The first stage of the form is very standard. But you’ll notice there’s no apparent way for the user to actually specify whether the card they’ll be using is a Visa, MasterCard or American Express, etc. Usually a pull-down menu or a set of radio buttons is provided for the user to indicate the card they’re using, but here only the logos of those cards are displayed, with no indication that a user should interact with them.

In fact, I’ve always wondered why a pull-down menu or radio buttons was necessary to identify card types at all. The very first digit of any credit card already indicates what kind of card it is. If you’ve got a card that starts with a 3 then it’s an American Express; with a 4 then it’s a Visa; with a 5 then it’s a MasterCard. By simply entering the number, the system should be able to discern that information automagically. To my knowledge, there’s no value in asking the user to identify the kind of card they’re using if they’re already entering the card number anyway.

PayPal Form

In fact, the way PayPal has done it, users only need to start entering the card number in order for the form to recognize the card type. Only the first digit is required before the form immediately acknowledges that it understands that information by cleverly dimming the logos for the other card types — no user submission is required. The form just knows. It’s simple and, technologically speaking, not particularly complex or even impressive. But it’s also really, really smart, the kind of subtle but powerful feedback that makes all the difference in form — and interaction — design.

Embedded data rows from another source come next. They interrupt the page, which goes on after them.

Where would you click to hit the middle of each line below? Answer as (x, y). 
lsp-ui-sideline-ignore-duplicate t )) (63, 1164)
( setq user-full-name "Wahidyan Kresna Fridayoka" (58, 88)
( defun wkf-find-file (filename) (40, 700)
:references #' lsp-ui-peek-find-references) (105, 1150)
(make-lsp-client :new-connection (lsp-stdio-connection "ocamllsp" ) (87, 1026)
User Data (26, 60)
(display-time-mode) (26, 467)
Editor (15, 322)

  1. I once asked someone who was requiring users to manually select the type of credit card they were using why they did that (given, as you note, that you can deduce it form the first diit of the card number). He gave methe following answer: security.

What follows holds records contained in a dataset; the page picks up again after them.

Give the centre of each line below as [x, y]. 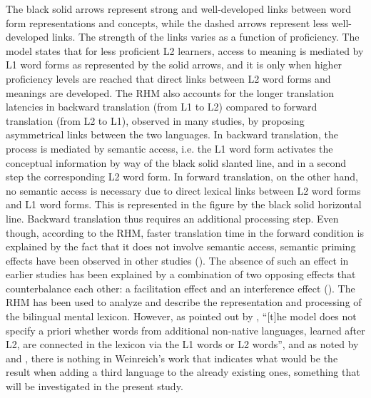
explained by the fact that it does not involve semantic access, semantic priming [181, 246]
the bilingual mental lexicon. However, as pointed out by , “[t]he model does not [181, 316]
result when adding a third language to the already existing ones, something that [183, 372]
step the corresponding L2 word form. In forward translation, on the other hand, [182, 177]
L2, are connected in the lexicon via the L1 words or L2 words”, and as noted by [182, 344]
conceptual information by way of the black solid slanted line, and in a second [176, 162]
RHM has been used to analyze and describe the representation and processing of [184, 302]
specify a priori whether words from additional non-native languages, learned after [185, 330]

    See, not everyone knows that the first digit of the number indicates the card type. So, if you stolen my credit card number, you’d know it was a MasterCard because it starts with a “5” — but someone else might not. Asking them to manually select MasterCard is one more check that helps ensure they actually have the card in-hand.

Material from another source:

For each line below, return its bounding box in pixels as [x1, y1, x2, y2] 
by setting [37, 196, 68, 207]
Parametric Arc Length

    Now, I’m not sure what I think of this. To me, this seems like pretty common knowledge, and I would think it’s especially common knowledge to the type of person who’d steal credit card number. But, still — at least he had an answer.

  2. Hmmm. Jeff, we know each other and I hope you know that I respect the hell out of you. But can I politely suggest that the batteries in your bullshit detector may have been low that day? I just don’t buy it.

  3. Haha. Well, like I said, I wasn’t totally buying it, either. But, when i asked, I honestly expected him to have never even considered parsing the number and getting the type from that — so I was relived to hear he’d at least thought through the problem and had a reason for the decision he made.

  4. I love the description of exceptionally good design as “aesthetically airtight as a bathysphere.”
    Thanks for the link Khoi, Wroblewski is good, I can’t wait to check the book out.

  5. Also baffling in credit card forms — the ones (most in my experience) that don’t let you use spaces in the number. 1234 5678 9123 567. It’s even on the card like that! Sigh… apparently some programmers don’t know how to strip whitespace before validating numbers…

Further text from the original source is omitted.